Multiples of the order

Related in-depth information can be found under supergroups of groups of order 120.

Multiplier (other factor)	Multiple	Number of groups	Information on groups of the order
2	240	208	groups of order 240
3	360	162	groups of order 360
4	480	1213	groups of order 480
5	600	205	groups of order 600
6	720	840	groups of order 720
7	840	186	groups of order 840
8	960	11394	groups of order 960
9	1080	583	groups of order 1080
10	1200	1040	groups of order 1200

The list

Group	GAP ID (second part)	Abelian?
Direct product of Z5 and SmallGroup(24,1)	1	No
Direct product of Z3 and SmallGroup(40,1)	2	No
SmallGroup(120,3)	3	No
Cyclic group:Z120	4	Yes
Special linear group:SL(2,5)	5	No
Direct product of Z3 and SmallGroup(40,3)	6	No
SmallGroup(120,7)	7	No
Direct product of D10 and Dic12	8	No
Direct product of S3 and Dic20	9	No
SmallGroup(120,10)	10	No
SmallGroup(120,11)	11	No
SmallGroup(120,12)	12	No
SmallGroup(120,13)	13	No
SmallGroup(120,14)	14	No
Direct product of Z5 and SL(2,3)	15	No
Direct product of Z3 and Dic40	16	No
Direct product of Z12 and D10	17	No
Direct product of Z3 and D40	18	No
Direct product of Z6 and Dic20	19	No
Direct product of Z3 and SmallGroup(40,8)	20	No
Direct product of Z5 and Dic24	21	No
Direct product of Z20 and S3	22	No
SmallGroup(120,23)	23	No
SmallGroup(120,24)	24	No
SmallGroup(120,25)	25	No
SmallGroup(120,26)	26	No
SmallGroup(120,27)	27	No
SmallGroup(120,28)	28	No
SmallGroup(120,29)	29	No
SmallGroup(120,30)	30	No
SmallGroup(120,31)	31	Yes
SmallGroup(120,32)	32	No
SmallGroup(120,33)	33	No
Symmetric group:S5	34	No
Direct product of A5 and Z2	35	No
SmallGroup(120,36)	36	No
Direct product of S4 and Z5	37	No
SmallGroup(120,38)	38	No
Direct product of D10 and A4	39	No
SmallGroup(120,40)	40	No
SmallGroup(120,41)	41	No
SmallGroup(120,42)	42	No
SmallGroup(120,43)	43	No
SmallGroup(120,44)	44	No
SmallGroup(120,45)	45	No
SmallGroup(120,46)	46	No
SmallGroup(120,47)	47	Yes

GAP implementation

The order 120 is part of GAP's SmallGroup library. Hence, any group of order 120 can be constructed using the SmallGroup function by specifying its group ID. Also, IdGroup is available, so the group ID of any group of this order can be queried.

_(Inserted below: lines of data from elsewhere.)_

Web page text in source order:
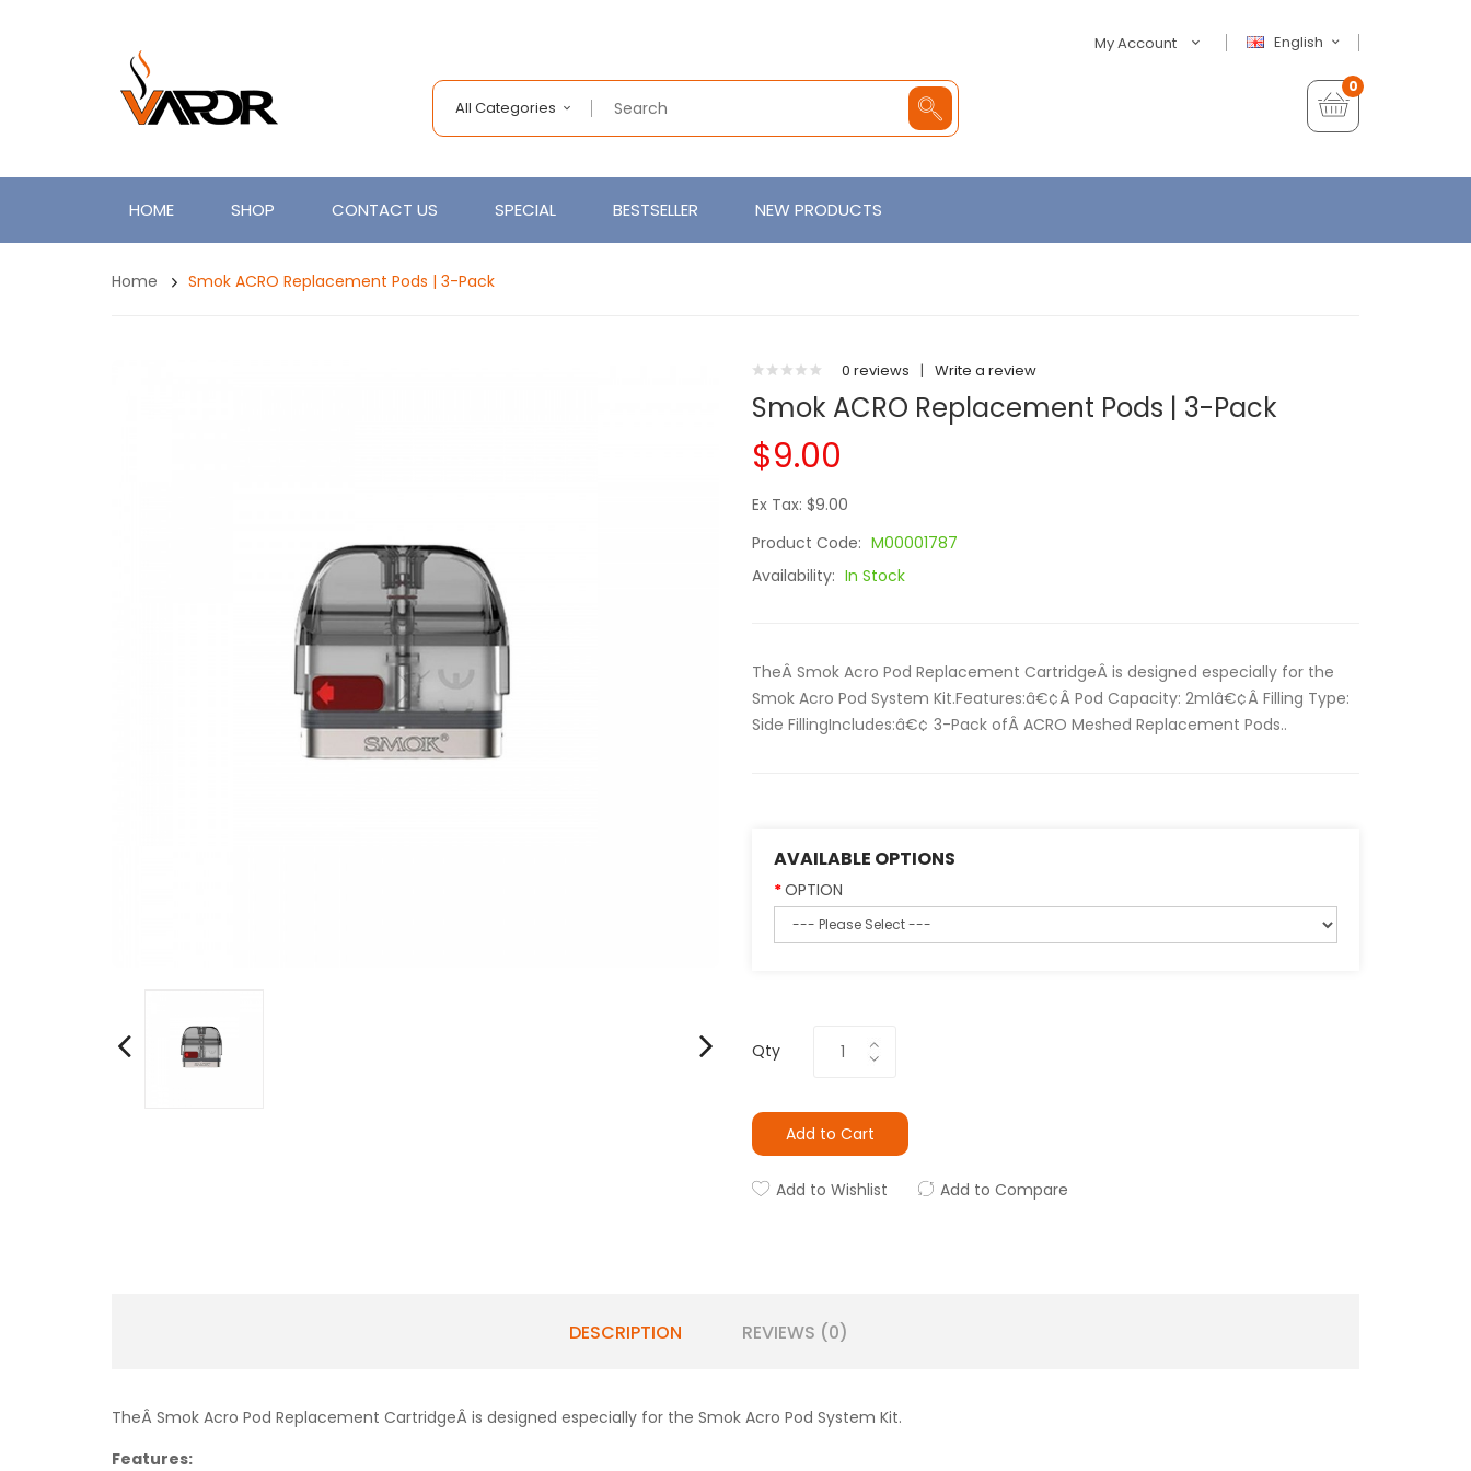
English
My Account
All Categories
0
HOME SHOP CONTACT US SPECIAL BESTSELLER NEW PRODUCTS
Home Smok ACRO Replacement Pods | 3-Pack
0 reviews | Write a review
Smok ACRO Replacement Pods | 3-Pack
$9.00
Ex Tax: $9.00
Product Code: M00001787
Availability: In Stock
TheÂ Smok Acro Pod Replacement CartridgeÂ is designed especially for the
Smok Acro Pod System Kit.Features:â€¢Â Pod Capacity: 2mlâ€¢Â Filling Type:
Side FillingIncludes:â€¢ 3-Pack ofÂ ACRO Meshed Replacement Pods..
AVAILABLE OPTIONS
OPTION
Qty
Add to Cart
Add to Wishlist Add to Compare
DESCRIPTION REVIEWS (0)
TheÂ Smok Acro Pod Replacement CartridgeÂ is designed especially for the Smok Acro Pod System Kit.
Features:
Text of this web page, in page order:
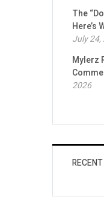
The
Here’s
July 24,
Mylerz
2026
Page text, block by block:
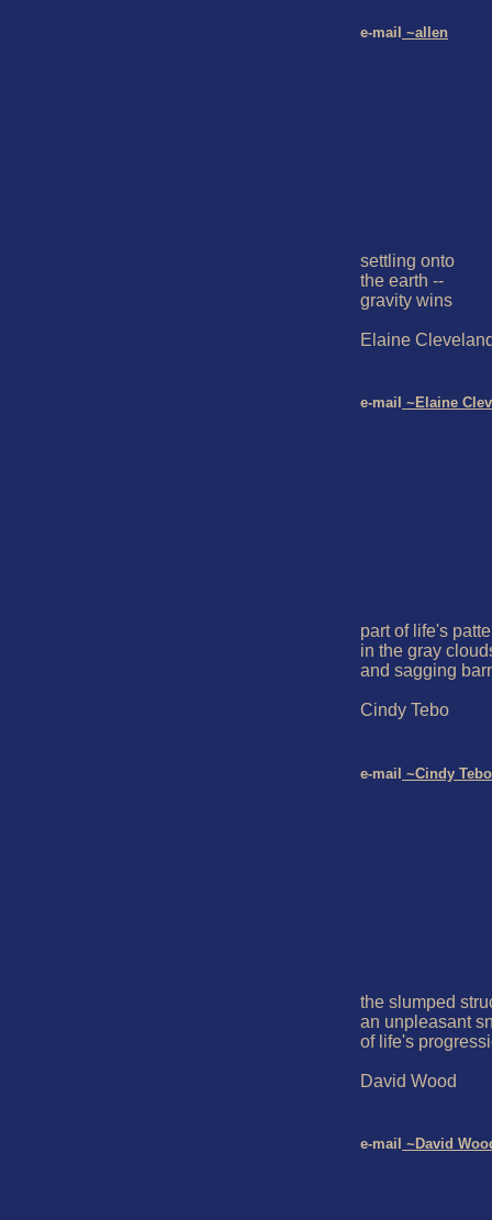
e-mail ~allen
settling onto
the earth --
gravity wins
Elaine
e-mail ~Elaine
part of life's
in the gray
and sagging
Cindy Tebo
e-mail ~Cindy Tebo
the slumped
an unpleasant
of life's
David Wood
e-mail ~David
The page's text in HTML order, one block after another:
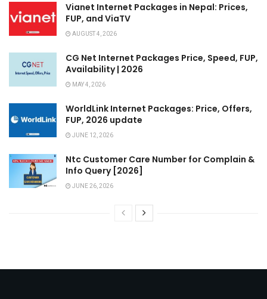
Vianet Internet Packages in Nepal: Prices,
FUP, and ViaTV
AUGUST 4, 2026
CG Net Internet Packages Price, Speed, FUP,
Availability | 2026
MAY 4, 2026
WorldLink Internet Packages: Price, Offers,
FUP, 2026 update
JUNE 12, 2026
Ntc Customer Care Number for Complain &
Info Query [2026]
JUNE 26, 2026
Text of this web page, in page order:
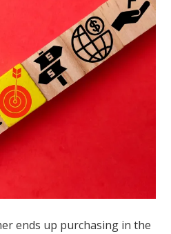
ends up purchasing in the
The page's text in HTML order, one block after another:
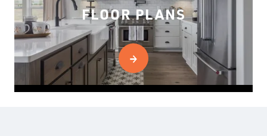
FLOOR PLANS
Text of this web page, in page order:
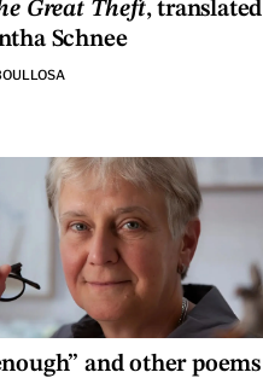
Great Theft, translated
Schnee
and other poems
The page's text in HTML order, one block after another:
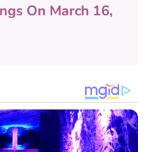
On March 16,
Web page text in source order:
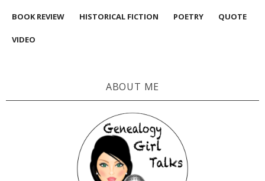
BOOK REVIEW HISTORICAL FICTION POETRY QUOTE
VIDEO
ABOUT ME
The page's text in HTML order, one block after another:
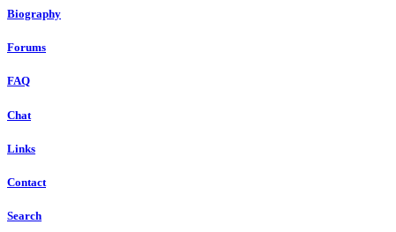
Biography
Forums
FAQ
Chat
Links
Contact
Search
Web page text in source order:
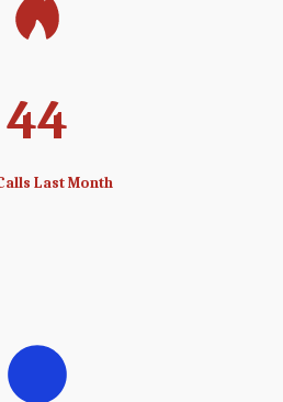
44
Last Month
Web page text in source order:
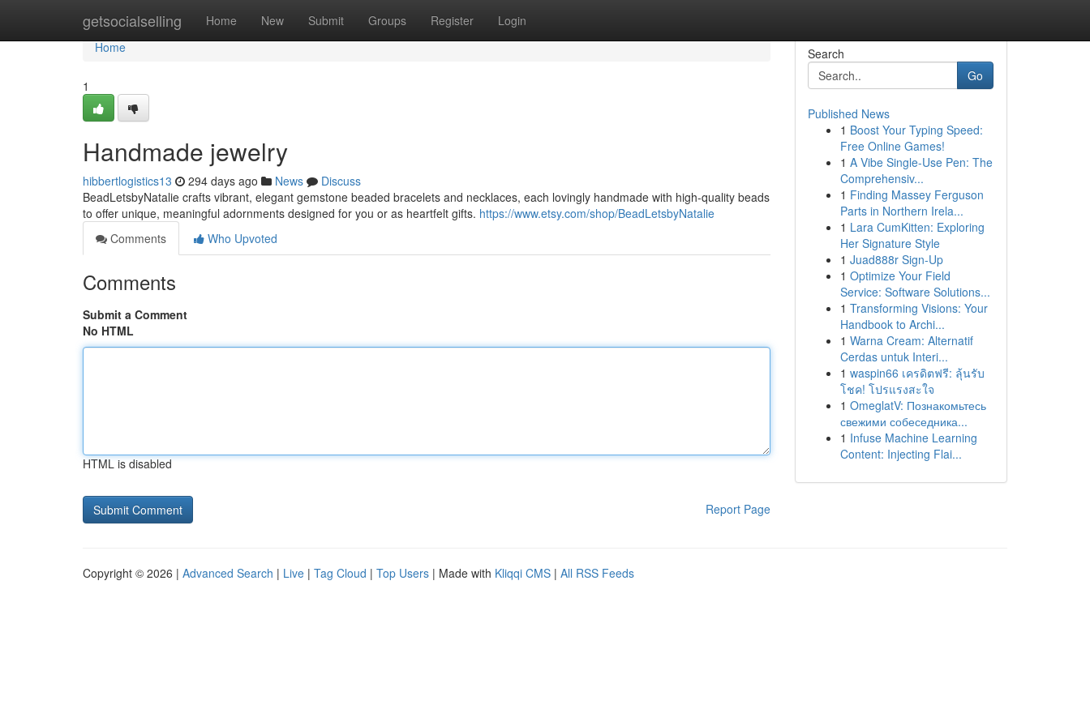
getsocialselling Home New Submit Groups Register Login
Home
Home
1
Handmade jewelry
hibbertlogistics13 294 days ago News
Discuss
BeadLetsbyNatalie crafts vibrant, elegant gemstone beaded bracelets and necklaces, each lovingly handmade with high-quality beads
to offer unique, meaningful adornments designed for you or as heartfelt gifts. https://www.etsy.com/shop/BeadLetsbyNatalie
Comments
Who Upvoted
Comments
Submit a Comment
No HTML
HTML is disabled
Report Page
Search
Go
Published News
1 Boost Your Typing Speed:
Free Online Games!
1 A Vibe Single-Use Pen: The
Comprehensiv...
1 Finding Massey Ferguson
Parts in Northern Irela...
1 Lara CumKitten: Exploring
Her Signature Style
1 Juad888r Sign-Up
1 Optimize Your Field
Service: Software Solutions...
1 Transforming Visions: Your
Handbook to Archi...
1 Warna Cream: Alternatif
Cerdas untuk Interi...
1 waspin66 เครดิตฟรี: ลุ้นรับ
โชค! โปรแรงสะใจ
1 OmeglatV: Познакомьтесь
свежими собеседника...
1 Infuse Machine Learning
Content: Injecting Flai...
Copyright © 2026 | Advanced Search | Live | Tag Cloud | Top Users | Made with Kliqqi CMS | All RSS Feeds
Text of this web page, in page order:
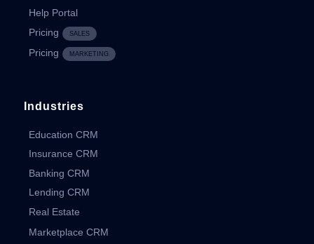
Help Portal
Pricing
SALES
Pricing MARKETING
Industries
Education CRM
Insurance CRM
Banking CRM
Lending CRM
Real Estate
Marketplace CRM
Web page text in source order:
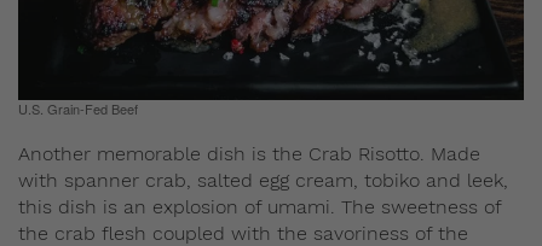
U.S. Grain-Fed Beef
Another memorable dish is the Crab Risotto. Made
with spanner crab, salted egg cream, tobiko and leek,
this dish is an explosion of umami. The sweetness of
the crab flesh coupled with the savoriness of the
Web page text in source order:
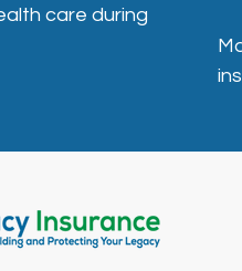
care during
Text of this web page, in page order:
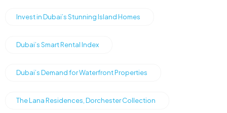
Invest in Dubai’s Stunning Island Homes
Dubai’s Smart Rental Index
Dubai’s Demand for Waterfront Properties
The Lana Residences, Dorchester Collection
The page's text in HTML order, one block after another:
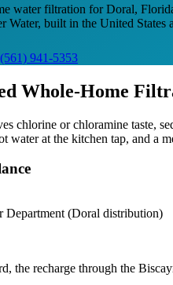
water filtration for Doral,
Water, built in the United
(561) 941-5353
Whole-Home
chlorine or chloramine taste,
water at the kitchen tap, and a
Department (Doral distribution)
the recharge through the
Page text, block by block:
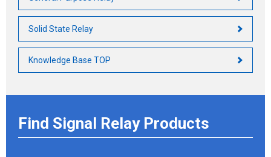
Solid State Relay
Knowledge Base TOP
Find Signal Relay Products
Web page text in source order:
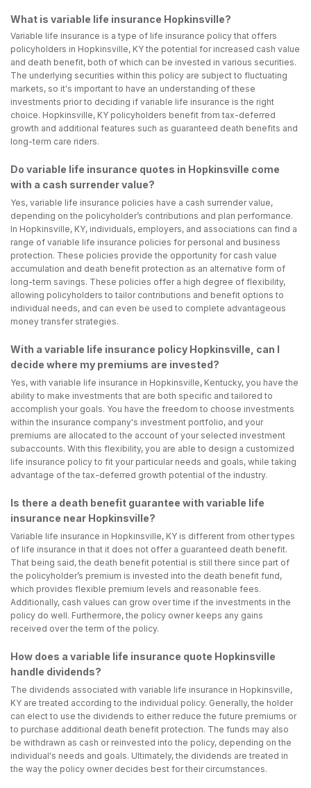
What is variable life insurance Hopkinsville?
Variable life insurance is a type of life insurance policy that offers
policyholders in Hopkinsville, KY the potential for increased cash value
and death benefit, both of which can be invested in various securities.
The underlying securities within this policy are subject to fluctuating
markets, so it's important to have an understanding of these
investments prior to deciding if variable life insurance is the right
choice. Hopkinsville, KY policyholders benefit from tax-deferred
growth and additional features such as guaranteed death benefits and
long-term care riders.
Do variable life insurance quotes in Hopkinsville come
with a cash surrender value?
Yes, variable life insurance policies have a cash surrender value,
depending on the policyholder’s contributions and plan performance.
In Hopkinsville, KY, individuals, employers, and associations can find a
range of variable life insurance policies for personal and business
protection. These policies provide the opportunity for cash value
accumulation and death benefit protection as an alternative form of
long-term savings. These policies offer a high degree of flexibility,
allowing policyholders to tailor contributions and benefit options to
individual needs, and can even be used to complete advantageous
money transfer strategies.
With a variable life insurance policy Hopkinsville, can I
decide where my premiums are invested?
Yes, with variable life insurance in Hopkinsville, Kentucky, you have the
ability to make investments that are both specific and tailored to
accomplish your goals. You have the freedom to choose investments
within the insurance company's investment portfolio, and your
premiums are allocated to the account of your selected investment
subaccounts. With this flexibility, you are able to design a customized
life insurance policy to fit your particular needs and goals, while taking
advantage of the tax-deferred growth potential of the industry.
Is there a death benefit guarantee with variable life
insurance near Hopkinsville?
Variable life insurance in Hopkinsville, KY is different from other types
of life insurance in that it does not offer a guaranteed death benefit.
That being said, the death benefit potential is still there since part of
the policyholder’s premium is invested into the death benefit fund,
which provides flexible premium levels and reasonable fees.
Additionally, cash values can grow over time if the investments in the
policy do well. Furthermore, the policy owner keeps any gains
received over the term of the policy.
How does a variable life insurance quote Hopkinsville
handle dividends?
The dividends associated with variable life insurance in Hopkinsville,
KY are treated according to the individual policy. Generally, the holder
can elect to use the dividends to either reduce the future premiums or
to purchase additional death benefit protection. The funds may also
be withdrawn as cash or reinvested into the policy, depending on the
individual's needs and goals. Ultimately, the dividends are treated in
the way the policy owner decides best for their circumstances.
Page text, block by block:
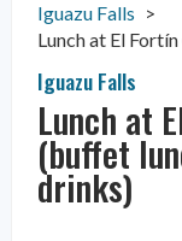
Iguazu Falls
Lunch at El
Iguazu Falls
Lunch at
(buffet
drinks)
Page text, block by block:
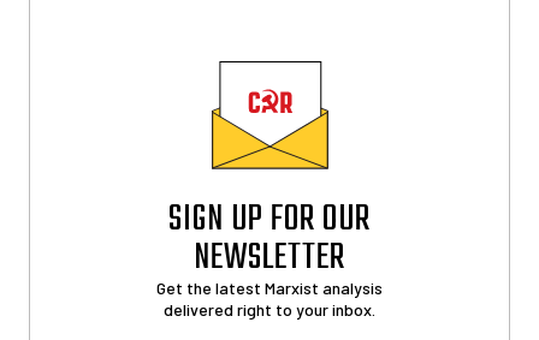
SIGN UP FOR OUR
NEWSLETTER
Get the latest Marxist analysis
delivered right to your inbox.
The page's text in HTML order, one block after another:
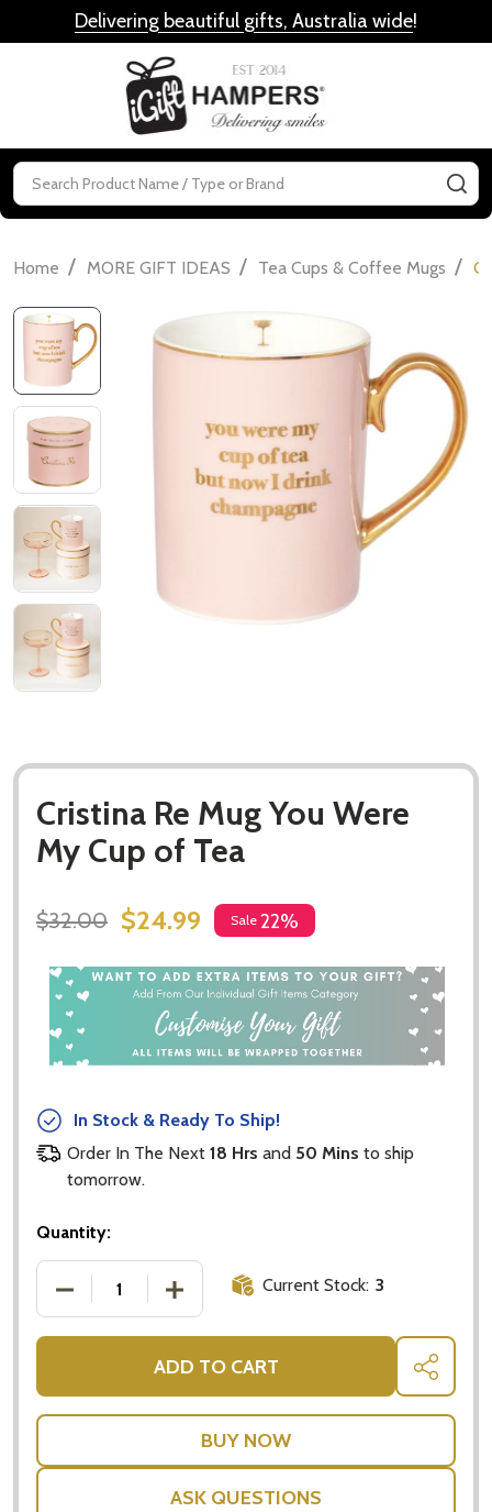
Delivering beautiful gifts, Australia wide!
Search
Home / MORE GIFT IDEAS / Tea Cups & Coffee Mugs /
Cristina Re Mug You Were
My Cup of Tea
$32.00 $24.99 Sale 22%
In Stock & Ready To Ship!
Order In The Next 18 Hrs and 50 Mins to ship
tomorrow.
Quantity:
DECREASE QUANTITY OF CRISTINA RE MUG YOU
INCREASE QUANTITY OF CRISTINA RE
Current Stock: 3
ADD TO CART SHARE
ASK QUESTIONS
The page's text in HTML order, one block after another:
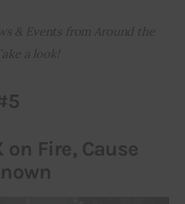
& Events from Around the
a look!
on Fire, Cause
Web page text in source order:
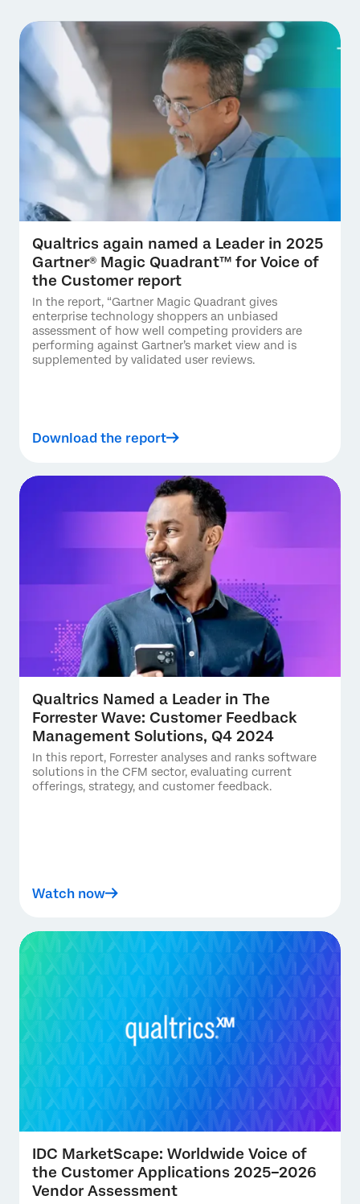
Qualtrics again named a Leader in 2025
Gartner® Magic Quadrant™ for Voice of
the Customer report
In the report, “Gartner Magic Quadrant gives
enterprise technology shoppers an unbiased
assessment of how well competing providers are
performing against Gartner’s market view and is
supplemented by validated user reviews.
Download the report
Qualtrics Named a Leader in The
Forrester Wave: Customer Feedback
Management Solutions, Q4 2024
In this report, Forrester analyses and ranks software
solutions in the CFM sector, evaluating current
offerings, strategy, and customer feedback.
Watch now
IDC MarketScape: Worldwide Voice of
the Customer Applications 2025–2026
Vendor Assessment

Further, the collection of all groups of order 120 can be accessed as a list using GAP's AllSmallGroups function.

Here is GAP's summary information about how it stores groups of this order, accessed using GAP's SmallGroupsInformation function:

gap> SmallGroupsInformation(120);

  There are 47 groups of order 120.
  They are sorted by their Frattini factors.
     1 has Frattini factor [ 30, 1 ].
     2 has Frattini factor [ 30, 2 ].
     3 has Frattini factor [ 30, 3 ].
     4 has Frattini factor [ 30, 4 ].
     5 has Frattini factor [ 60, 5 ].
     6 has Frattini factor [ 60, 6 ].
     7 has Frattini factor [ 60, 7 ].
     8 - 14 have Frattini factor [ 60, 8 ].
     15 has Frattini factor [ 60, 9 ].
     16 - 20 have Frattini factor [ 60, 10 ].
     21 - 25 have Frattini factor [ 60, 11 ].
     26 - 30 have Frattini factor [ 60, 12 ].
     31 - 33 have Frattini factor [ 60, 13 ].
     34 - 47 have trivial Frattini subgroup.

  For the selection functions the values of the following attributes
  are precomputed and stored:
     IsAbelian, IsNilpotentGroup, IsSupersolvableGroup, IsSolvableGroup,
     LGLength, FrattinifactorSize and FrattinifactorId.

  This size belongs to layer 2 of the SmallGroups library.
  IdSmallGroup is available for this size.